Sulfur hexafluoride (SF6)
SF6 is a synthetic GHG that is used in the electrical industry as an insulating gas. It has a warming effect that is 23,500 times greater than CO2 over a 100-year period.
These six GHGs are considered the most important because they are the primary contributors to global warming and climate change. Reducing emissions of these GHGs is essential for mitigating the impacts of climate change and protecting the planet.
Which greenhouse gases are most relevant to businesses? 🏭
CO2, CH4, and N2O are the most relevant GHGs for businesses because they are the most commonly emitted gases from combustion of fossil fuels and are the primary gases measured in GHG inventories. These gases are emitted through a range of activities that are relevant to businesses, such as the burning of fossil fuels for energy, industrial processes, and transportation.
Measuring and reducing emissions of CO2, CH4, and N2O is therefore critical for businesses that want to understand and reduce their environmental impact and mitigate the risks associated with climate change. Many companies are now setting GHG reduction targets and implementing strategies to reduce their emissions of these gases in order to meet these targets.
In addition, CO2, CH4, and N2O are also the GHGs that are most commonly regulated under carbon pricing schemes and emission reduction targets, which means that businesses may be required to measure and report on their emissions of these gases in order to comply with these regulations.
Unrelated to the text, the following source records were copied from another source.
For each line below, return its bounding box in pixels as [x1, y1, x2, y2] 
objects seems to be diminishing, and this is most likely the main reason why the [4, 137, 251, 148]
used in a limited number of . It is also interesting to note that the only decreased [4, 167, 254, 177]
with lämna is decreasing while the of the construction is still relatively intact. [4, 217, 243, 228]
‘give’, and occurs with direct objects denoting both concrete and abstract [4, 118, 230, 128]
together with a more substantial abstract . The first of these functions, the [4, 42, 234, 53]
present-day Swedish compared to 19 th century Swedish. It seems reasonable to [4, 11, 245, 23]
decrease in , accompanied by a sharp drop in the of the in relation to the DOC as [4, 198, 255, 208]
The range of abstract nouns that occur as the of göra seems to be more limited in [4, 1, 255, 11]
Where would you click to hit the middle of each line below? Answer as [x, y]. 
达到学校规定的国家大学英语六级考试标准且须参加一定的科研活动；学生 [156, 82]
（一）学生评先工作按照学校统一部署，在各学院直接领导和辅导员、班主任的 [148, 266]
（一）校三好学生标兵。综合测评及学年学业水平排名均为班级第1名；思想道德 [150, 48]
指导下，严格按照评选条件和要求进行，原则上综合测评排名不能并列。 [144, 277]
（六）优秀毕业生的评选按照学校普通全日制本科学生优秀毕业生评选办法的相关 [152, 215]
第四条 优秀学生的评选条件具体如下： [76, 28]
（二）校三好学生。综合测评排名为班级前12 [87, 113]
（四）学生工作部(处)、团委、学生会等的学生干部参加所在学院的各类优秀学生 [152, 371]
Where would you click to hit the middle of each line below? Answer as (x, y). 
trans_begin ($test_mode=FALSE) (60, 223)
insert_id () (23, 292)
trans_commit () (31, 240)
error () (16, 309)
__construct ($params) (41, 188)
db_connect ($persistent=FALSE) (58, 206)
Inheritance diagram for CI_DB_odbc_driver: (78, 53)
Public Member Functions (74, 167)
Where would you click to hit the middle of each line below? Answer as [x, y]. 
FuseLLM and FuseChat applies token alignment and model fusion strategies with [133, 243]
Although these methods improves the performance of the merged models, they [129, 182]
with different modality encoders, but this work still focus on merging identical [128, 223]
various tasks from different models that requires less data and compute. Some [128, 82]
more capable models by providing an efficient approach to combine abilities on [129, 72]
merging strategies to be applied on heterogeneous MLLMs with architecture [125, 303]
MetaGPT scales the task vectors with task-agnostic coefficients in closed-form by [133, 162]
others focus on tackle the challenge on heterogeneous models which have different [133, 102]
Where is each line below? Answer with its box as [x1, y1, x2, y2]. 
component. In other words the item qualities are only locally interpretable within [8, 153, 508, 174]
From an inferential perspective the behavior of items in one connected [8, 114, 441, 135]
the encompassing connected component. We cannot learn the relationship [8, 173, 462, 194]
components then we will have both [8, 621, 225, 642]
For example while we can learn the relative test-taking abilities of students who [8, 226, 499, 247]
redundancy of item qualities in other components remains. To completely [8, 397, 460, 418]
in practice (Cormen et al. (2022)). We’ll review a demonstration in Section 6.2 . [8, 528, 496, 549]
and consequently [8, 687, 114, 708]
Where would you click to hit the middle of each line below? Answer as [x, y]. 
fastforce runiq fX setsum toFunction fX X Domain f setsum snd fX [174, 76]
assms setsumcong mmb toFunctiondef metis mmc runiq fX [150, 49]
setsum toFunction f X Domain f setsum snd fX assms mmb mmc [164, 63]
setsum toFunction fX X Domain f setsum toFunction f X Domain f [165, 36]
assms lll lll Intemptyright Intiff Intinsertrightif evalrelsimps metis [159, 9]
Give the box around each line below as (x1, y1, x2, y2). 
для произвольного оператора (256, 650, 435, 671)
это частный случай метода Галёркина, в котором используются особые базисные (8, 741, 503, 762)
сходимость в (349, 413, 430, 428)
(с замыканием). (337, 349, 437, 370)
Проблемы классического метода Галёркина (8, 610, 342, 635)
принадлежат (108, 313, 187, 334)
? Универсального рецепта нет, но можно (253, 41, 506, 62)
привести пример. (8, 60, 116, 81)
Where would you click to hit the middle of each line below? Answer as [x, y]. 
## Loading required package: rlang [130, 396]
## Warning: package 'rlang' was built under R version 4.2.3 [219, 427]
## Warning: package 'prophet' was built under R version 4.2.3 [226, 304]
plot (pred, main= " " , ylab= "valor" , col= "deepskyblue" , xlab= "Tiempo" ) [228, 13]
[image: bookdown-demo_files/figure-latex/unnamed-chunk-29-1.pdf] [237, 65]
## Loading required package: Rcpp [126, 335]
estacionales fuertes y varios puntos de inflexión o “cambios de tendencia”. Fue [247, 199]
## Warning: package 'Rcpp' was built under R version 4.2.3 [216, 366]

Common business activities that emit CO2 ⛽️
There are many common business activities that emit greenhouse gases (GHGs). Some examples include:
Energy use
The burning of fossil fuels such as gasoline, oil, and gas for energy is a major source of GHG emissions. Businesses that rely on fossil fuels for energy, such as manufacturing and transportation companies, are likely to have significant GHG emissions.
Industrial processes
Many industrial processes, such as the production of cement, steel, and chemicals, emit GHGs as a byproduct.
Agriculture
Agricultural activities such as livestock farming and the use of nitrogen-based fertilizers can also emit GHGs, including methane (CH4) and nitrous oxide (N2O).
Waste management
Landfills and waste treatment facilities can emit GHGs, particularly CH4, as organic waste decomposes.
Transportation
Transportation is another significant source of GHG emissions, particularly for businesses that rely on shipping and air travel.
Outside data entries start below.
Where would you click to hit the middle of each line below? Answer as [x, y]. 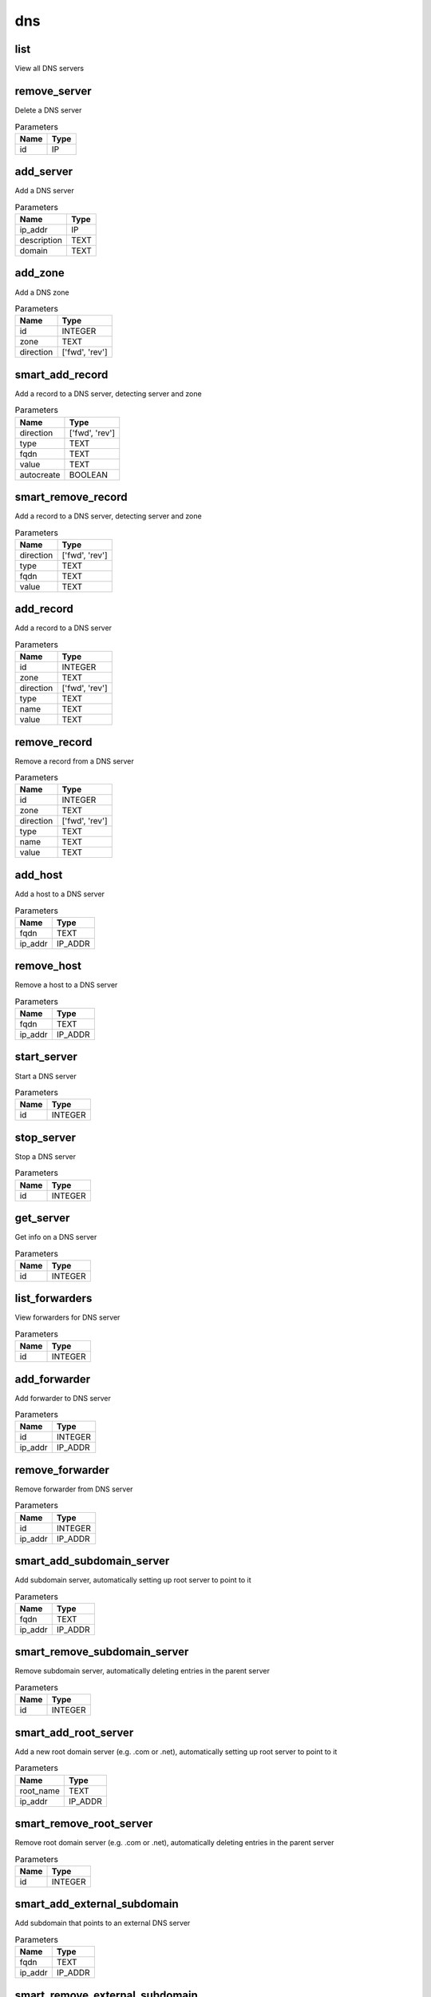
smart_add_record [61, 374]
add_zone [40, 273]
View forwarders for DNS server [67, 1317]
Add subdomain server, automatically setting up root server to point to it [133, 1580]
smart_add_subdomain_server [92, 1561]
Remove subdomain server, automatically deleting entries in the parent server [142, 1671]
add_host [39, 875]
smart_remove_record [71, 497]
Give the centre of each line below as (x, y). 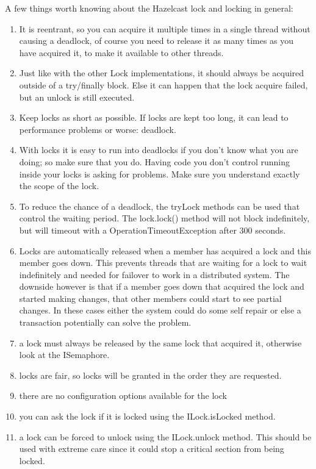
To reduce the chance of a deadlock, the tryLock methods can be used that (160, 206)
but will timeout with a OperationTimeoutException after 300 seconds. (153, 230)
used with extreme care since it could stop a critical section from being (152, 449)
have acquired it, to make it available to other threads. (121, 52)
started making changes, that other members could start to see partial (150, 298)
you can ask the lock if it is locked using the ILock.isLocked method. (147, 416)
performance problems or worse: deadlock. (98, 129)
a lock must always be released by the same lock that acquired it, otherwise (160, 342)
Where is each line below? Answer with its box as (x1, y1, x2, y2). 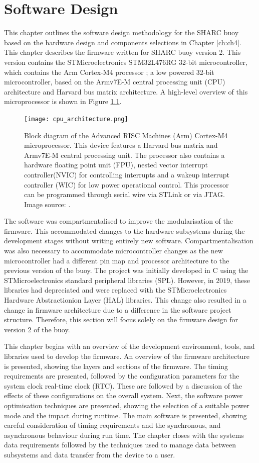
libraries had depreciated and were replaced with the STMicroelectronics (4, 285, 227, 295)
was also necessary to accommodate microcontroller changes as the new (4, 245, 223, 256)
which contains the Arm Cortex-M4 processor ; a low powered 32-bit (4, 66, 214, 77)
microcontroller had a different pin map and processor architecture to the (4, 255, 229, 265)
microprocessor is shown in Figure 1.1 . (4, 96, 122, 107)
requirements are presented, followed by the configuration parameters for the (4, 371, 239, 381)
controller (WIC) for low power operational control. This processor (24, 179, 229, 190)
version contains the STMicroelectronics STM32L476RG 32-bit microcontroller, (4, 56, 247, 67)
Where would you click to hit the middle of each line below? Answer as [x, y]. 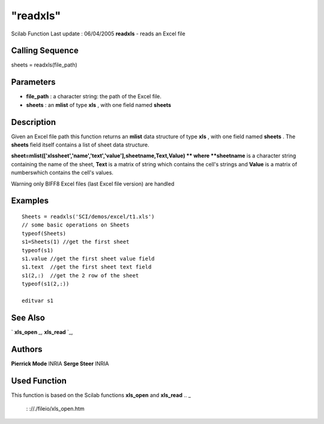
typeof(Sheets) [44, 233]
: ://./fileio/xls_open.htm [55, 409]
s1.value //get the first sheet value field [88, 259]
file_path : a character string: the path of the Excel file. [94, 97]
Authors [27, 349]
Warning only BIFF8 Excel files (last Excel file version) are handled [93, 184]
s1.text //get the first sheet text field [87, 267]
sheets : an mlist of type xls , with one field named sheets [99, 104]
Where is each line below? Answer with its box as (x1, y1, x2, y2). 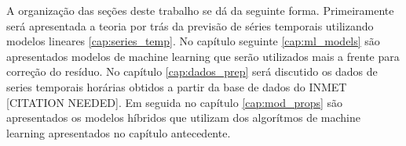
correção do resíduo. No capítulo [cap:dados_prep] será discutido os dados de (6, 63, 378, 80)
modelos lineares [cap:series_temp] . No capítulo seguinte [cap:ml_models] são (6, 33, 380, 49)
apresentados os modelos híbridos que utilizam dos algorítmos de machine (6, 109, 360, 126)
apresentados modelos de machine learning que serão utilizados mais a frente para (6, 48, 400, 64)
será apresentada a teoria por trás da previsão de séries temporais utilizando (6, 17, 374, 34)
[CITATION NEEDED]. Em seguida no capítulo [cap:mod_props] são (6, 94, 343, 110)
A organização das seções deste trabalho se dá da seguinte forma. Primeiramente (6, 2, 394, 18)
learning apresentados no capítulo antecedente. (6, 124, 231, 141)
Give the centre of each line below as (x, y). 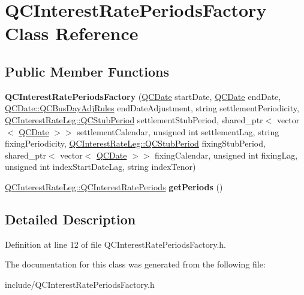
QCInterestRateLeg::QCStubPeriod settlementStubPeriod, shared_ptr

There are many different business activities that can contribute to GHG emissions, and the specific activities that are most relevant will depend on the industry and operations of the business.
Why one company matters ☝️
Every company's emissions matter because they contribute to the overall levels of GHGs in the atmosphere, which drives climate change.
While it is true that the emissions of a single company may seem small in the grand scheme of things, it is important to recognize that the combined emissions of all businesses, as well as households and other sectors, add up to a significant portion of global GHG emissions.
Therefore, reducing the emissions of every company, including small ones, can help to mitigate the impacts of climate change and protect the planet.
Overall, every company's emissions matter because they contribute to the global problem of climate change and because taking action to reduce emissions can have financial and reputational benefits for the company.